/LibreCuda

Primary LanguageCMIT LicenseMIT

LibreCUDA

LibreCUDA is a project aimed at replacing the CUDA driver API to enable launching CUDA code on Nvidia GPUs without relying on the proprietary CUDA runtime. It achieves this by communicating directly with the hardware via ioctls, (specifically what Nvidia's open-gpu-kernel-modules refer to as the rmapi), as well as QMD, Nvidia's MMIO command queue structure.

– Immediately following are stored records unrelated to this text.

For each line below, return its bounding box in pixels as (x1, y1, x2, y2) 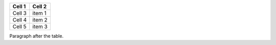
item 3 (32, 23, 48, 30)
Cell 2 (32, 3, 47, 10)
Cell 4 (12, 16, 27, 23)
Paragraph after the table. (9, 33, 64, 39)
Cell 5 (12, 23, 27, 30)
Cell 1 (12, 3, 26, 10)
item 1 (32, 10, 47, 16)
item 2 (32, 16, 48, 23)
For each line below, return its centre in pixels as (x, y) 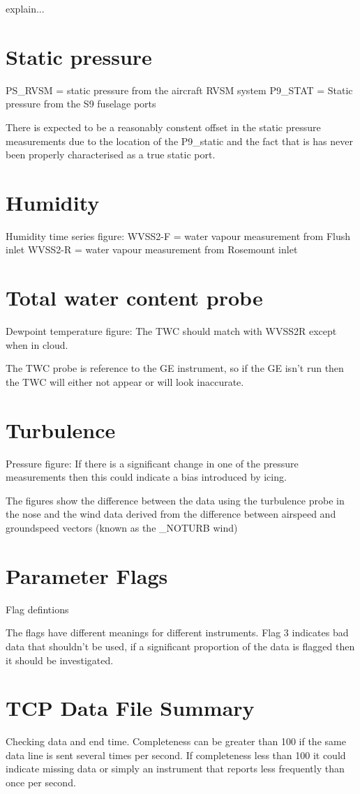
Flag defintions (37, 609)
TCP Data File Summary (130, 708)
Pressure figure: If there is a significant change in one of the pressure (152, 463)
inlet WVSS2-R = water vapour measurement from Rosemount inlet (152, 249)
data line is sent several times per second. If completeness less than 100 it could (176, 755)
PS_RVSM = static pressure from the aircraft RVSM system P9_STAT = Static (179, 90)
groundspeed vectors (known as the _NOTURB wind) (122, 527)
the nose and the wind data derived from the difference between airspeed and (171, 514)

LibreCUDA is capable of uploading CUDA ELF binaries onto the GPU and launching them via the command queue.

Current features

  • Allocate and free gpu memory & map the memory to be accessible by the CPU
  • Capable of uploading CUDA ELF binaries to the GPU
  • Launches CUDA kernels via the command queue

Example

Below is an example demonstrating the usage of LibreCUDA:

int main() {
    libreCuInit(0);

    int device_count{};
    libreCuDeviceGetCount(&device_count);
    std::cout << "Device count: " + std::to_string(device_count) << std::endl;

    LibreCUdevice device{};
    libreCuDeviceGet(&device, 0);

    LibreCUcontext ctx{};
    libreCuCtxCreate_v2(&ctx, CU_CTX_SCHED_YIELD, device);

    LibreCUmodule module{};

    uint8_t *image;
    size_t n_bytes;
    {
        std::ifstream input("write_float.cubin", std::ios::binary);
        std::vector<uint8_t> bytes(
                (std::istreambuf_iterator<char>(input)),
                (std::istreambuf_iterator<char>()));
        input.close();
        image = new uint8_t[bytes.size()];
        memcpy(image, bytes.data(), bytes.size());
        n_bytes = bytes.size();
    }
    libreCuModuleLoadData(&module, image, n_bytes);

    uint32_t num_funcs{};
    libreCuModuleGetFunctionCount(&num_funcs, module);
    std::cout << "Num functions: " << num_funcs << std::endl;

    auto *functions = new LibreCUFunction[num_funcs];
    libreCuModuleEnumerateFunctions(functions, num_funcs, module);

    for (size_t i = 0; i < num_funcs; i++) {
        LibreCUFunction func = functions[i];
        const char *func_name{};
        libreCuFuncGetName(&func_name, func);
        std::cout << "  function \"" << func_name << "\"" << std::endl;
    }

    delete[] functions;

    LibreCUFunction func{};
    libreCuModuleGetFunction(&func, module, "write_float");

    LibreCUstream stream{};
    libreCuStreamCreate(&stream, 0);

    void *float_dst_va{};
    libreCuMemAlloc(&float_dst_va, sizeof(float), true);

    float float_value = 3.1415f;
    void *float_src_va{};
    libreCuMemAlloc(&float_src_va, sizeof(float), true);
    *(float *) (float_src_va) = float_value;

    std::cout << "Src value: " << float_value << std::endl;
    std::cout << "Dst value (pre exec): " << *(float *) (float_dst_va) << std::endl;

    void *params[] = {
            &float_dst_va, // dst
            &float_src_va // src
    };
    libreCuLaunchKernel(func,
                                   1, 1, 1,
                                   1, 1, 1,
                                   0,
                                   stream,
                                   params, sizeof(params) / sizeof(void *),
                                   nullptr
    );

    libreCuStreamCommence(stream);
    
    libreCuStreamAwait(stream);
    std::cout << "Dst value (post exec): " << *(float *) (float_dst_va) << std::endl;

    libreCuMemFree(float_dst_va);
    libreCuStreamDestroy(stream);
    libreCuModuleUnload(module);
    libreCuCtxDestroy(ctx);
    return 0;
}

Outputs:

Device count: 1
Num functions: 1
  function "write_float"
Src value: 3.1415
Dst value (pre exec): 0
Dst value (post exec): 3.1415

Project Status

The project is in its early stages and currently implements only rudimentary CUDA functions. It is not yet ready for production use.

Contributing

Contributions are welcome! Please submit issues and pull requests to help improve LibreCUDA.

License

This project is licensed under the MIT License.